**What is needed:**
Go through the entries below and tally the lines containing the string "result"; report only the tally.

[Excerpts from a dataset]
Segment Open

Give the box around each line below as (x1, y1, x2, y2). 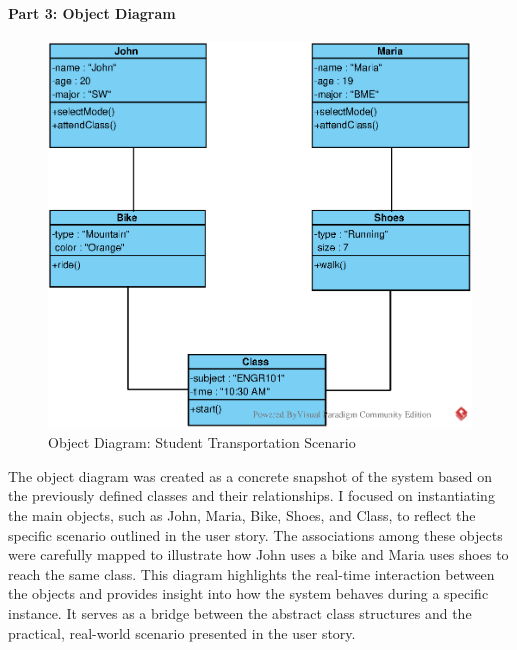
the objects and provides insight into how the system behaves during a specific (8, 583, 489, 604)
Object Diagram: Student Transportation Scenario (48, 432, 356, 453)
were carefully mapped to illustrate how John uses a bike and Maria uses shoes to (8, 544, 509, 565)
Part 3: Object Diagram (8, 2, 176, 23)
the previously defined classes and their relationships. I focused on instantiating (8, 485, 495, 506)
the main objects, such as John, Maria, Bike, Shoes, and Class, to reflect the (8, 505, 476, 526)
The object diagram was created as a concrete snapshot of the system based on (8, 465, 492, 486)
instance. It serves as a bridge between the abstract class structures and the (8, 603, 472, 624)
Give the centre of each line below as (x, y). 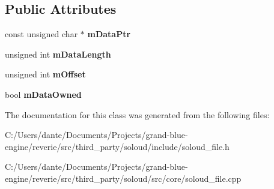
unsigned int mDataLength (58, 54)
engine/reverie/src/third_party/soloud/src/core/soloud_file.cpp (123, 178)
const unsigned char (41, 34)
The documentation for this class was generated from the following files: (137, 114)
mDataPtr (109, 34)
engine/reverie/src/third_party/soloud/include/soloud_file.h (117, 146)
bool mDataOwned (43, 94)
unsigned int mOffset (45, 74)
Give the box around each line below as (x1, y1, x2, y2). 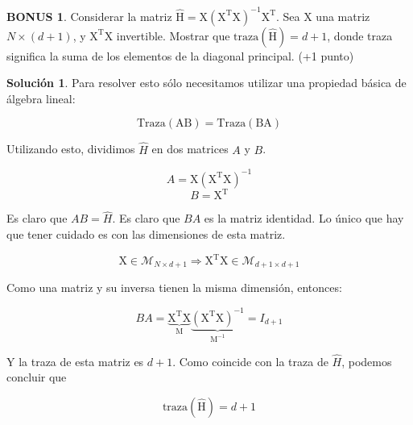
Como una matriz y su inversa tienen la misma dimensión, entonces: (6, 279, 342, 296)
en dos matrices (151, 140, 229, 157)
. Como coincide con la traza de (172, 352, 328, 369)
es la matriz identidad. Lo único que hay (204, 210, 404, 227)
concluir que (6, 369, 67, 385)
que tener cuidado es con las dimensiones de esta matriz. (6, 225, 286, 242)
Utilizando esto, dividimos (6, 140, 135, 157)
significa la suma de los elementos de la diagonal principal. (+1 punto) (6, 47, 354, 64)
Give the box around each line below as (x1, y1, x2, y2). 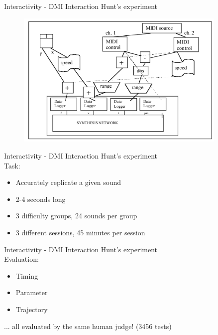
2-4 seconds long (15, 193, 66, 204)
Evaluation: (4, 254, 39, 264)
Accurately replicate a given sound (15, 177, 121, 187)
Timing (15, 270, 38, 281)
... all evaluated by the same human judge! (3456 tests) (4, 321, 172, 331)
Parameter (15, 287, 48, 298)
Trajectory (15, 304, 48, 314)
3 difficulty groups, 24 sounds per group (15, 210, 137, 221)
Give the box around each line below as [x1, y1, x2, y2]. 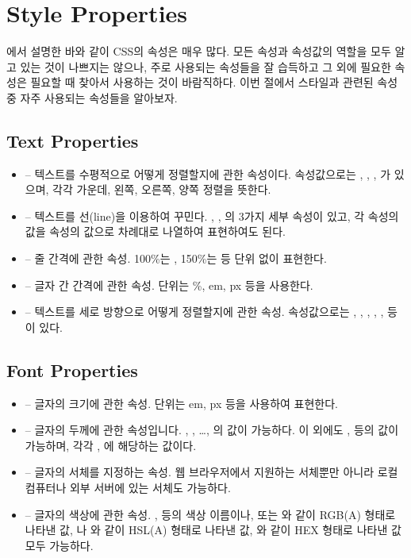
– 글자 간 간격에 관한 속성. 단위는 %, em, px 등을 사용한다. [25, 276, 313, 293]
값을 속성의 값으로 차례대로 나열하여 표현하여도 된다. [25, 223, 286, 240]
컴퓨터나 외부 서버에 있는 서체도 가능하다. [25, 479, 231, 496]
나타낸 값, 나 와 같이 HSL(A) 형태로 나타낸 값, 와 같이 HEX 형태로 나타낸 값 [25, 521, 401, 538]
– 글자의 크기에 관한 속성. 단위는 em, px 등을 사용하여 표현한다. [25, 394, 338, 411]
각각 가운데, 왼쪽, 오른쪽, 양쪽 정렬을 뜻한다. [52, 181, 271, 198]
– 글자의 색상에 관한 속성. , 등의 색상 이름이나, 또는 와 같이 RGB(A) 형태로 [25, 506, 396, 522]
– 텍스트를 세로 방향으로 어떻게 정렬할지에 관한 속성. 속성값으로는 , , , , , [25, 303, 384, 320]
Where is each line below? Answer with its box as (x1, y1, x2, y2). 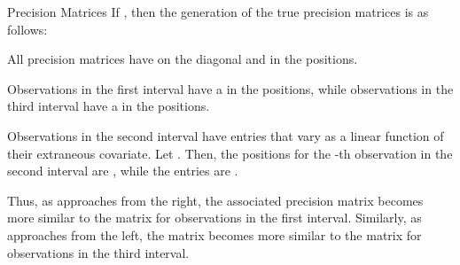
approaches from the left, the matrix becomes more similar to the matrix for (7, 225, 422, 244)
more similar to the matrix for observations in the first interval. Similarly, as (7, 208, 422, 227)
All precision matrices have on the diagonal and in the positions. (7, 50, 358, 68)
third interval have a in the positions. (7, 97, 210, 115)
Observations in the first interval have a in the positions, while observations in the (7, 79, 454, 97)
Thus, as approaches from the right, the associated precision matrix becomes (7, 191, 424, 209)
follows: (7, 19, 48, 38)
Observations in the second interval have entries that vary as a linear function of (7, 126, 444, 144)
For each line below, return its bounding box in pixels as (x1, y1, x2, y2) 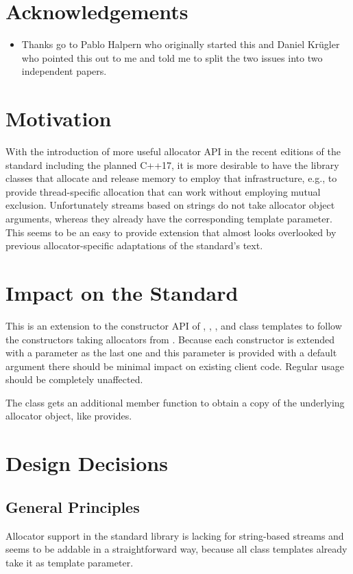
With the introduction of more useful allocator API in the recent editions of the (5, 144, 341, 159)
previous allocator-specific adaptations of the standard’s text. (5, 238, 263, 253)
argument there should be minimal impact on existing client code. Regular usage (5, 358, 345, 373)
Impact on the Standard (5, 278, 239, 306)
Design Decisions (5, 449, 168, 477)
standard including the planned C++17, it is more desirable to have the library (5, 157, 339, 172)
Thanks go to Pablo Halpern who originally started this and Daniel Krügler (21, 37, 340, 51)
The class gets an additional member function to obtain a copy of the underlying (5, 395, 345, 409)
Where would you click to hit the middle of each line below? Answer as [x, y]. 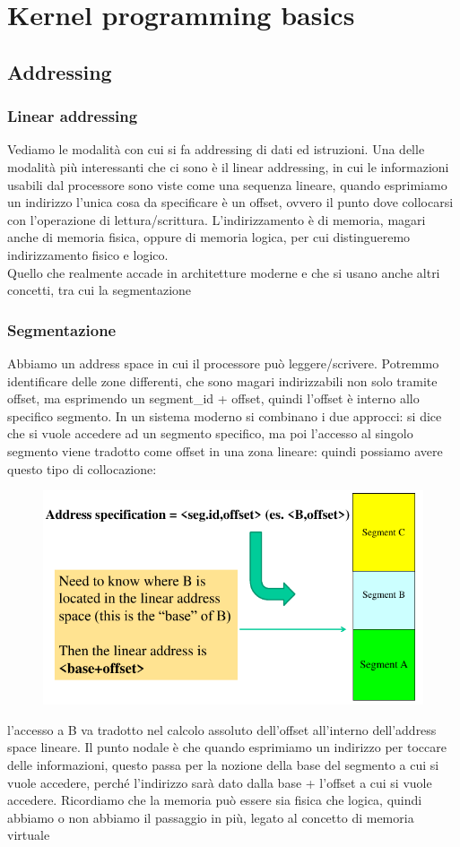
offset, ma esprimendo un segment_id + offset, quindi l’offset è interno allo [213, 398]
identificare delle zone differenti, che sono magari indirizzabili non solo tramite [222, 380]
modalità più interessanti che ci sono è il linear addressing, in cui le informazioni [228, 166]
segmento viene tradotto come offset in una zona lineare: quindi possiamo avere [225, 450]
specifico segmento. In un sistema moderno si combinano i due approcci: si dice [225, 415]
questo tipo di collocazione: [82, 468]
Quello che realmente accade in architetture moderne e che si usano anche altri [224, 272]
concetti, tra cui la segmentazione [100, 290]
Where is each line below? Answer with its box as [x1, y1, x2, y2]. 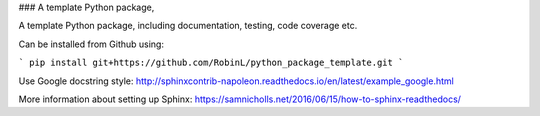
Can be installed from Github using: [18, 38, 165, 50]
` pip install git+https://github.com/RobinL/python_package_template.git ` [18, 57, 404, 69]
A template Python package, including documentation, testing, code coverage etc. [18, 20, 358, 32]
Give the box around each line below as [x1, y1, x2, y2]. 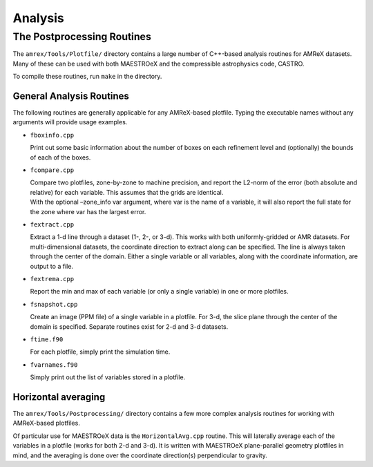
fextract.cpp [30, 220, 75, 228]
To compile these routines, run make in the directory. [12, 73, 162, 81]
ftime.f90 [30, 335, 64, 343]
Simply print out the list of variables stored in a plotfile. [30, 373, 186, 381]
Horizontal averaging [12, 391, 106, 403]
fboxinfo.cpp [30, 131, 75, 139]
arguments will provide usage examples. [12, 118, 128, 126]
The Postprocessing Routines [12, 30, 151, 43]
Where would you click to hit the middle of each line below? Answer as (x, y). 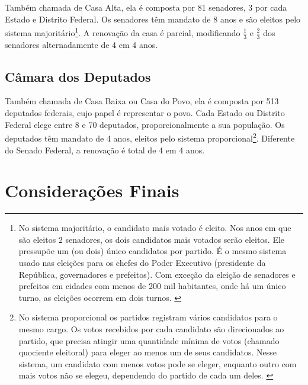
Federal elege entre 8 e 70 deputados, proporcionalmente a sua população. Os (145, 124)
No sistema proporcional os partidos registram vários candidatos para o (148, 317)
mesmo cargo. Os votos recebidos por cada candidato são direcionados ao (151, 328)
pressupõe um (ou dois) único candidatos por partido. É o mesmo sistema (153, 251)
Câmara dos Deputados (78, 76)
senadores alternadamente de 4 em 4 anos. (81, 44)
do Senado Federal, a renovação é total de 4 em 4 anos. (105, 150)
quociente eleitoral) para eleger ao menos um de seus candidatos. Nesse (148, 352)
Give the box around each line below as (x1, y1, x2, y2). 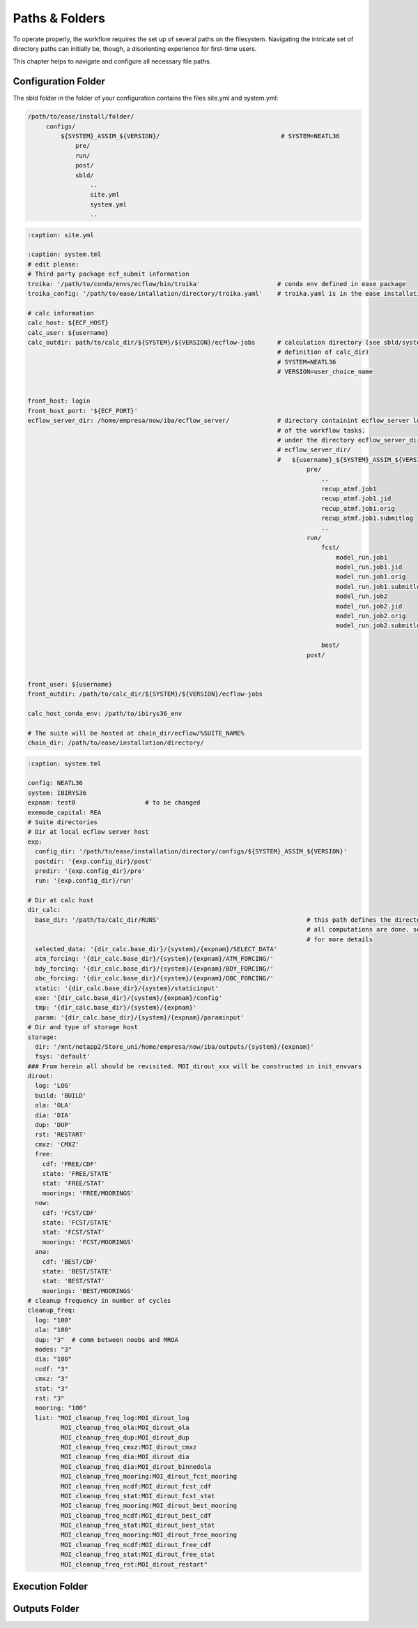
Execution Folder (13, 1581, 88, 1592)
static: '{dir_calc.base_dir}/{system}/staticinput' (35, 984, 219, 992)
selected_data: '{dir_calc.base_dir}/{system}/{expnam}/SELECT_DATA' (35, 946, 278, 953)
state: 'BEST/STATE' (42, 1267, 113, 1275)
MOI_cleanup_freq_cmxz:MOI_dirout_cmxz (60, 1443, 197, 1451)
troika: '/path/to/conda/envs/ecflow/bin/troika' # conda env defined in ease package (27, 280, 406, 287)
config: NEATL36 (27, 779, 84, 787)
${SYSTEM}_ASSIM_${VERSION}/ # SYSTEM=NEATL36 (60, 133, 341, 140)
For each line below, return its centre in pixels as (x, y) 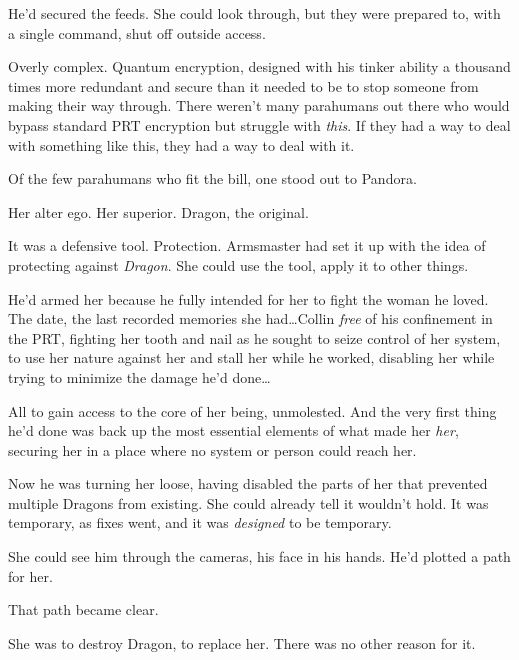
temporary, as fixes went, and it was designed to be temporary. (200, 522)
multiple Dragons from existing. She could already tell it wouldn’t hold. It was (248, 502)
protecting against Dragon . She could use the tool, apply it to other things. (238, 264)
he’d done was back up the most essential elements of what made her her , (233, 430)
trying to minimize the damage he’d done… (139, 376)
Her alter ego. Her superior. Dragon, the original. (158, 211)
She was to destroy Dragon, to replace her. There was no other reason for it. (242, 642)
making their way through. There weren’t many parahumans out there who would (259, 105)
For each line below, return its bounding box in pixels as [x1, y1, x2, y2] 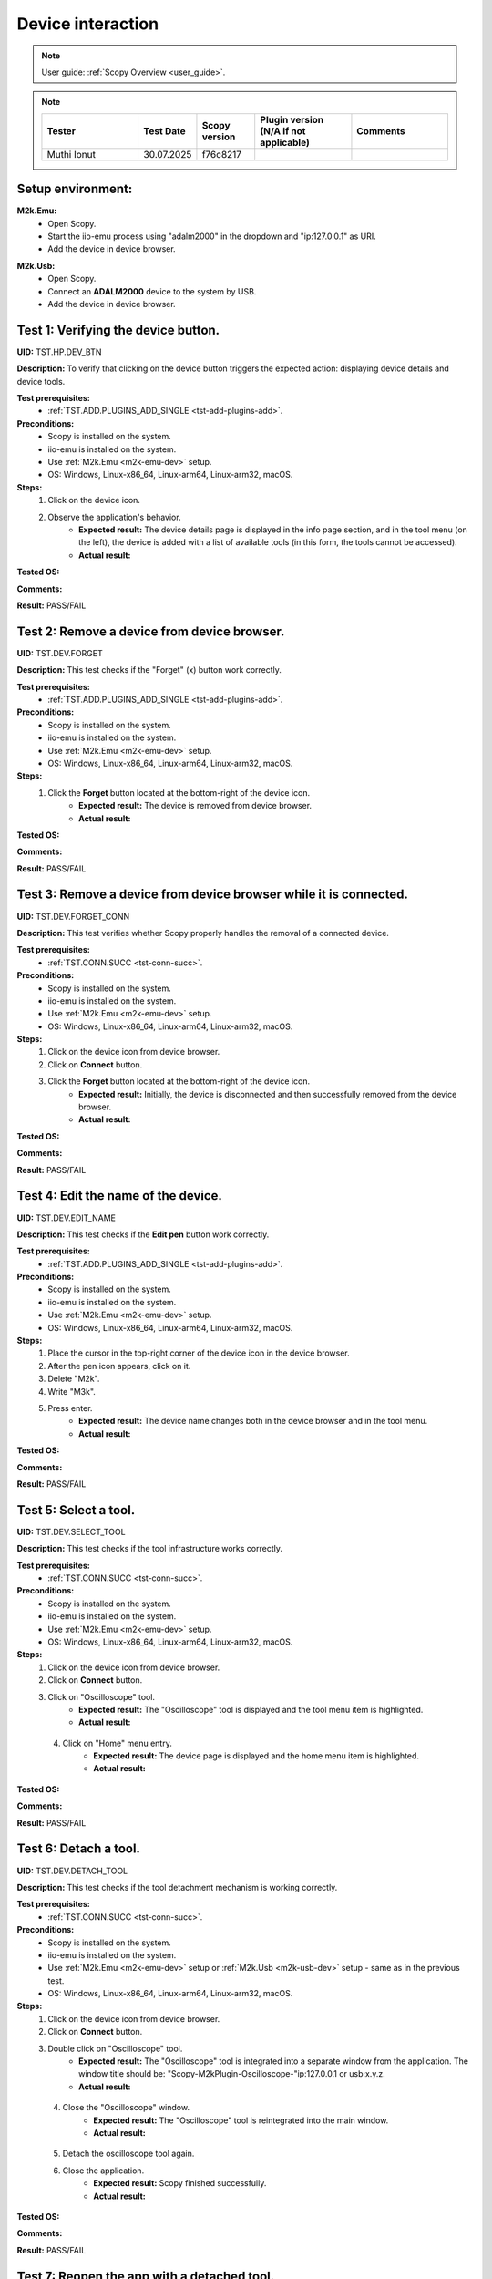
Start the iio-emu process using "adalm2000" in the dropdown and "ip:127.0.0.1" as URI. [47, 231, 377, 242]
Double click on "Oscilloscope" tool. [47, 2043, 183, 2054]
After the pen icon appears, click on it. [47, 1360, 191, 1371]
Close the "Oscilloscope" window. [62, 2102, 190, 2113]
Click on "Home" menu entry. [62, 1738, 172, 1748]
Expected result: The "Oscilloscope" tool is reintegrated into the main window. [93, 2115, 389, 2126]
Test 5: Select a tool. [16, 1502, 136, 1518]
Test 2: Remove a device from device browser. [16, 624, 285, 639]
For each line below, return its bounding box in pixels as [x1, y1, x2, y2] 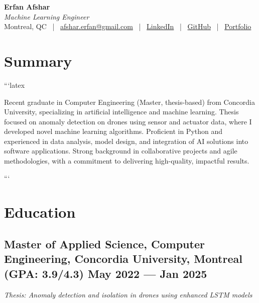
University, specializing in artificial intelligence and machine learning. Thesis [4, 106, 239, 117]
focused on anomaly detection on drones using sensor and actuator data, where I [4, 116, 252, 126]
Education [4, 202, 76, 222]
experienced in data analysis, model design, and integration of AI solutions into [4, 135, 248, 146]
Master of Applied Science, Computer [4, 236, 205, 252]
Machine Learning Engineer [4, 11, 89, 22]
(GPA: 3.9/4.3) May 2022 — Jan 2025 [4, 265, 207, 281]
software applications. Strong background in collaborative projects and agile [4, 145, 237, 156]
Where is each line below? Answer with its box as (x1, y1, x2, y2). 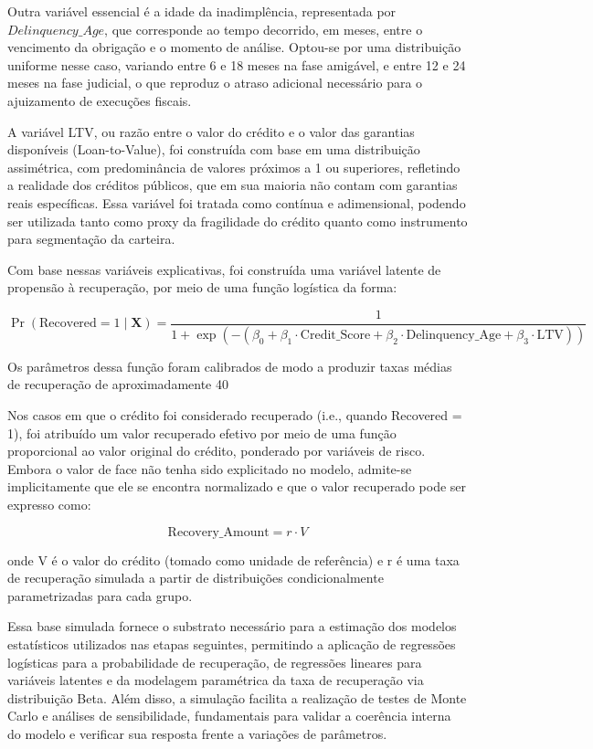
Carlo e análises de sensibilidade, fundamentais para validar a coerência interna (7, 706, 451, 725)
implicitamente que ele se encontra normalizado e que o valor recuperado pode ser (7, 477, 467, 496)
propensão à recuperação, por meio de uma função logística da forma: (7, 278, 397, 297)
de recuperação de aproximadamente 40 (7, 374, 228, 394)
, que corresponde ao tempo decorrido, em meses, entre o (104, 19, 423, 38)
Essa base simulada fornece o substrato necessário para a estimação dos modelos (7, 617, 457, 636)
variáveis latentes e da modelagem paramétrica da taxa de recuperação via (7, 670, 424, 690)
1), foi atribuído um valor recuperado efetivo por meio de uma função (7, 423, 397, 442)
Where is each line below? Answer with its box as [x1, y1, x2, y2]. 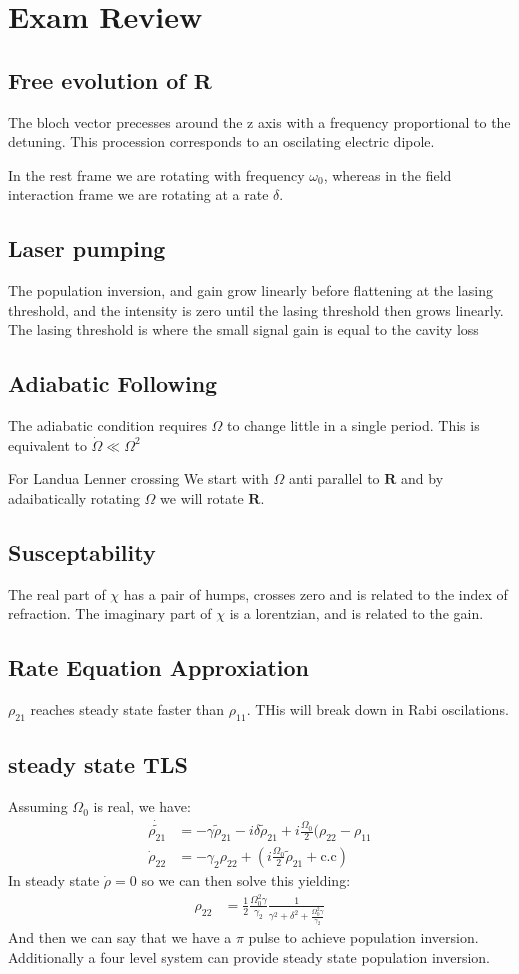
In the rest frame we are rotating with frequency [8, 164, 305, 185]
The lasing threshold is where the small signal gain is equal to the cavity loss [8, 319, 479, 340]
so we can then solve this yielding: [141, 870, 351, 890]
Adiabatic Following [8, 368, 218, 399]
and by [401, 468, 444, 489]
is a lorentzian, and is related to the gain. [229, 603, 484, 624]
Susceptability [8, 536, 156, 567]
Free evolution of [8, 64, 186, 95]
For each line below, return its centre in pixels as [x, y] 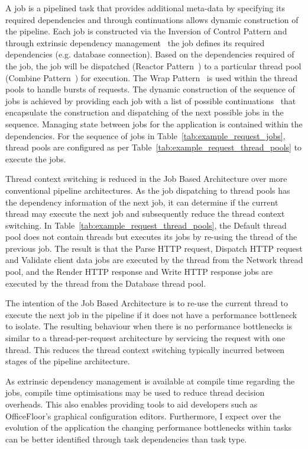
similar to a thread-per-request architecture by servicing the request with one [145, 338]
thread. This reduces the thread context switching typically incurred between [145, 349]
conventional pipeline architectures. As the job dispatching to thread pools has [148, 190]
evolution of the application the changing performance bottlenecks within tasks [149, 427]
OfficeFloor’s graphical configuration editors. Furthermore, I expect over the [143, 416]
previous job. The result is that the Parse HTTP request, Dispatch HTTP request [154, 248]
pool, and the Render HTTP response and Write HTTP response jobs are [139, 272]
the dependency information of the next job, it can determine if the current [142, 202]
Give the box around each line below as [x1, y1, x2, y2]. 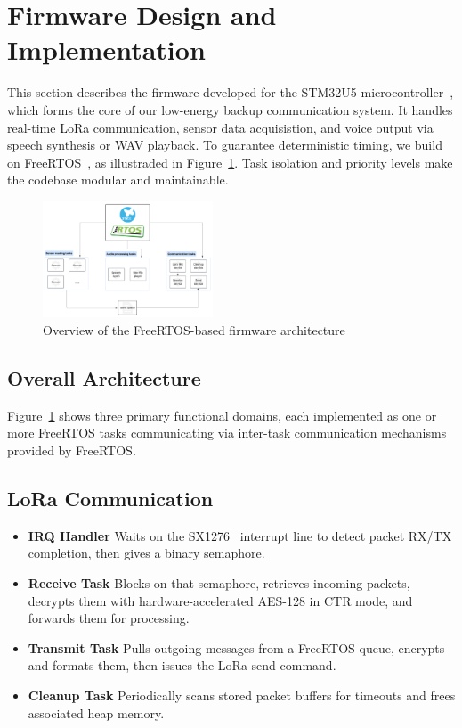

Segment Closed

**Answer section:**
2